Jullianne De La Cruz, February 2022

“The work that I do is highly influenced by the media I consumed growing up. As a kid I was constantly enamored by video games and their ability to make me fall in love, bawl my eyes out, fall in love while bawling my eyes out, and just feel like I’ve spent my whole life heroically carrying the burdens of a beautifully fictional world and its beautifully fictional people. Being at the emotional mercy of a game was something that stuck with me as I navigated my way through elementary, grade school, and even now in college.”

Emergence, February 2022

2016

Andy Lepe

2016 Recipient

Andy Lepe, 2016

Andy Lepe is a previous recipient of the Award for Excellence and current Artist in Residence at Studio Channel Islands.
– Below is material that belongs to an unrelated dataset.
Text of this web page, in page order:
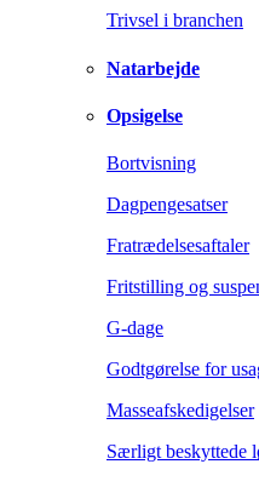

Andy Lepe received his Bachelor of Arts at CSU Channel Islands, where he graduated with cum laude and the highest program honors for the Art Department. His series “Shifting Balance” is all about play, positive energy and embracing the transitions life takes us on. At a young age he would lose himself for hours at a time playing a mix of different games. Board games, sports, anything that kept his active mind in that childlike mindset of excitement and discovery.

“I developed a mindset practice called “Color Flow” that has helped slow my over stimulated and hyper active mind in order to tune into being present. Embracing calmness and tapping into that gentle rhythmic stream of creative thoughts has elevated my awareness of who I really am.

I’m a geometric abstract artist that creates calm hard-edge paintings with subtle transitions in colors.

I find it exciting to depict our own unique frequencies through colors that uplift, shift and unlock the greatness within.”